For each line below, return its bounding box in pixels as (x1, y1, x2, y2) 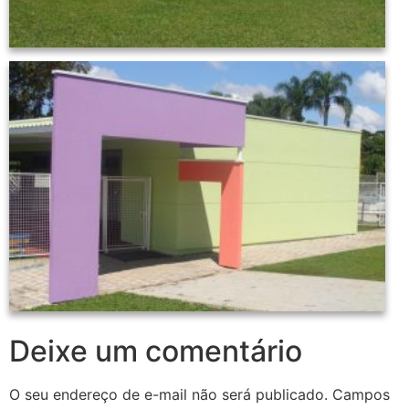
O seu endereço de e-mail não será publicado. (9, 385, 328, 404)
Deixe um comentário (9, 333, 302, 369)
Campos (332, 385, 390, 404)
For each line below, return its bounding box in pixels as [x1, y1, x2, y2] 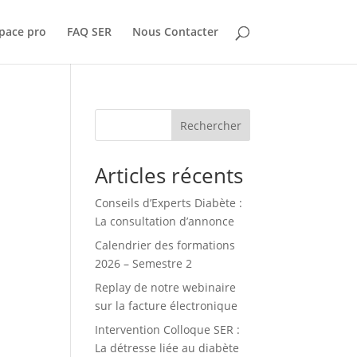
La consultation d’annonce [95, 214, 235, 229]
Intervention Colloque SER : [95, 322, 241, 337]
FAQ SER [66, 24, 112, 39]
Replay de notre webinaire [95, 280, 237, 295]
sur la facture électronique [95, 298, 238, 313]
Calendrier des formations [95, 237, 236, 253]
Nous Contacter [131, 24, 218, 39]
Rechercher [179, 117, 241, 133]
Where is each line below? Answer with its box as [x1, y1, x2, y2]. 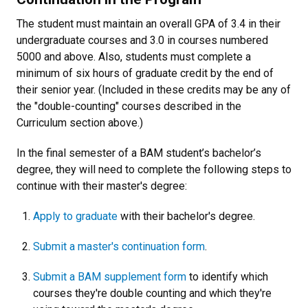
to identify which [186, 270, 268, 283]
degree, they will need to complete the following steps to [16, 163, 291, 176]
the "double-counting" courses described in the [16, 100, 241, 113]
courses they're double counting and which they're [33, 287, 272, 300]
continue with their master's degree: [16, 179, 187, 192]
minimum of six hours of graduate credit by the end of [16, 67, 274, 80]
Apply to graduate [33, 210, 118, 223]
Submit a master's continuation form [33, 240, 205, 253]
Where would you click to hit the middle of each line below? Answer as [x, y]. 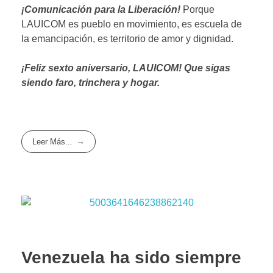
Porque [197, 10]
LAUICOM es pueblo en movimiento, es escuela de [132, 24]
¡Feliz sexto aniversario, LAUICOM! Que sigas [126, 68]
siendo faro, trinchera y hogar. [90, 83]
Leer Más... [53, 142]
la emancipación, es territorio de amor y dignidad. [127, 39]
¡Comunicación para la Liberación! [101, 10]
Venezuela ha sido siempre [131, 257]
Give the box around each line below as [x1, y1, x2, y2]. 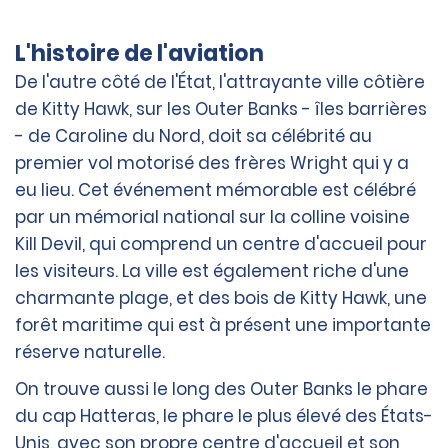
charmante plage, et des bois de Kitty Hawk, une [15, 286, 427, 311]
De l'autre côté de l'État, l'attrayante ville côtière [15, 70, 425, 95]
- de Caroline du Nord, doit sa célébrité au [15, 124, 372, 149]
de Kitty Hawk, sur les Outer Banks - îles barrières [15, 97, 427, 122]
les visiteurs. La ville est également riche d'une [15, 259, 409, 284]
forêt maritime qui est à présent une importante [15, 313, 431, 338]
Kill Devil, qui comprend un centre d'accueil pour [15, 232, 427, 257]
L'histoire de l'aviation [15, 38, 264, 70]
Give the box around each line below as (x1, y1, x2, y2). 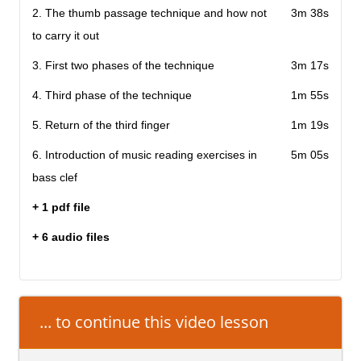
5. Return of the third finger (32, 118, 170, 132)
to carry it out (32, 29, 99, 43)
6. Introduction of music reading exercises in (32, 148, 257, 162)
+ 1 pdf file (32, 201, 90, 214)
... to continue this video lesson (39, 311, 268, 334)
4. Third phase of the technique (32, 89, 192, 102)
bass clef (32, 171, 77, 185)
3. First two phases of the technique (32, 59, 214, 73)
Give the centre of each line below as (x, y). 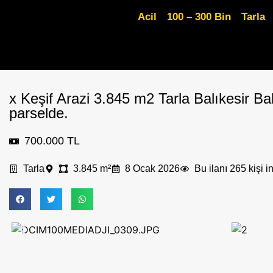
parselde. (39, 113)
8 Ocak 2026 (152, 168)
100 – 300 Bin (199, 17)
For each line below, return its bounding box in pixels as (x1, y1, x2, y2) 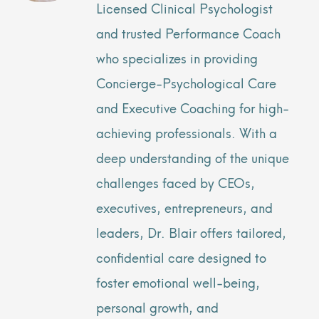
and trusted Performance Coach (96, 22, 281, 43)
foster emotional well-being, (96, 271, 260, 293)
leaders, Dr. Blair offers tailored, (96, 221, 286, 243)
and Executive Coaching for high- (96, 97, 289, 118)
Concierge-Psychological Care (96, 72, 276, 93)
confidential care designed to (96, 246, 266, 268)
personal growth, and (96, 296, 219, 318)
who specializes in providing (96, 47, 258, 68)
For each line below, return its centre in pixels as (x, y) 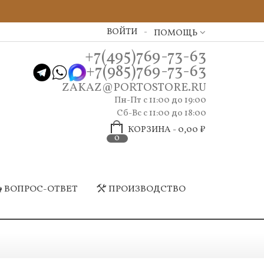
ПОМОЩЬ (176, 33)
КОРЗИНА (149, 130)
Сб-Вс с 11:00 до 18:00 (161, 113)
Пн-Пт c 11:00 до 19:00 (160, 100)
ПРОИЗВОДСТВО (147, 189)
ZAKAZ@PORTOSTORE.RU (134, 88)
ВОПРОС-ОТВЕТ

━━━━━━━━━━

WORK TASK. Pictures excluded, write out exactly and only the lines of the material from the one containing "parselde. (39, 113)" up to and including the last line.

EXERCISE ANSWER.
parselde. (39, 113)
8 Ocak 2026 (152, 168)
100 – 300 Bin (199, 17)
For each line below, return its bounding box in pixels as (x1, y1, x2, y2) 
and trusted Performance Coach (96, 22, 281, 43)
foster emotional well-being, (96, 271, 260, 293)
leaders, Dr. Blair offers tailored, (96, 221, 286, 243)
and Executive Coaching for high- (96, 97, 289, 118)
Concierge-Psychological Care (96, 72, 276, 93)
confidential care designed to (96, 246, 266, 268)
personal growth, and (96, 296, 219, 318)
who specializes in providing (96, 47, 258, 68)
For each line below, return its centre in pixels as (x, y) 
ПОМОЩЬ (176, 33)
КОРЗИНА (149, 130)
Сб-Вс с 11:00 до 18:00 (161, 113)
Пн-Пт c 11:00 до 19:00 (160, 100)
ПРОИЗВОДСТВО (147, 189)
ZAKAZ@PORTOSTORE.RU (134, 88)
ВОПРОС-ОТВЕТ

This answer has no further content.